The information relayed between males and females during courtship may include species identity, mating status and quality1,2,3. The early and efficient transfer of such information during courtship is particularly important for predatory species. Predatory females are often highly aggressive toward males who risk injury, or in extreme circumstances death, during courtship4,5. This risk is most pronounced for male web-building spiders that have to enter the female's predatory trap, the web, to commence courtship. Female web-building spiders have excellent vibratory sensitivity but poor vision, and hence cannot visually distinguish a potential mate from prey6,7. As a result, males run a danger of being mistaken for prey upon entering the female's web8. Courtship has been hypothesized to ameliorate the risk of pre-copulatory attack from females, but the signals underlying this have remained elusive9,10.
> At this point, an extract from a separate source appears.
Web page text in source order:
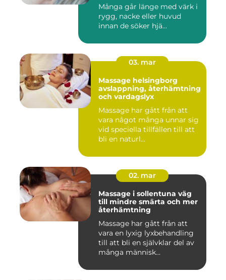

Adult male orb-web spiders (Argiope keyserlingi; Araneidae) perform courtship shudders within seconds of coming into contact with adult female silk11. Males shudder by quickly rocking (anterior-posterior) in the web several times, a movement that generates a distinct vibration in the female's web, a form of ‘tremulation’ signal11,12. Males shudder often and sporadically during courtship11. In particular, courtship is characterized by a concentrated bout of shuddering during the earliest and riskiest phase of courtship when the male moves across the web to make his first contact with the female at the central hub11. Females prefer males that shudder at high rates, with consistent shudder durations11. We have previously identified a correlative relationship between the quality of shudders and female aggression: poor shudder performance during courtship is correlated with an increased risk of post-copulatory cannibalism11. These characteristics of shudders collectively suggest that shudders influence female aggression.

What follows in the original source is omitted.